■ What you should do: Give back the data exactly, with no images.
[Data provided]
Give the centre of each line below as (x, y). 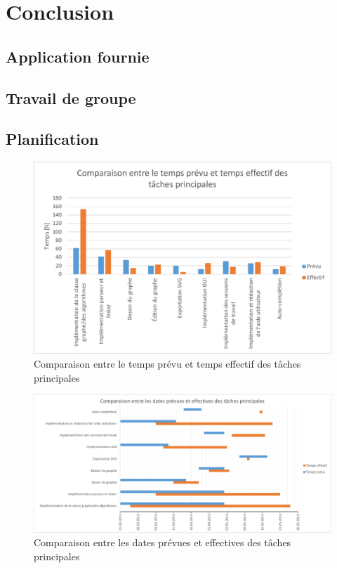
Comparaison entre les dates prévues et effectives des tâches (163, 542)
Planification (52, 139)
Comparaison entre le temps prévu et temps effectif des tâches (167, 364)
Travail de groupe (71, 97)
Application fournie (78, 56)
[/Data provided]
■ Solved problem:
Give the centre of each line below as (x, y). 
Comparaison entre les dates prévues et effectives des tâches (163, 542)
Planification (52, 139)
Comparaison entre le temps prévu et temps effectif des tâches (167, 364)
Travail de groupe (71, 97)
Application fournie (78, 56)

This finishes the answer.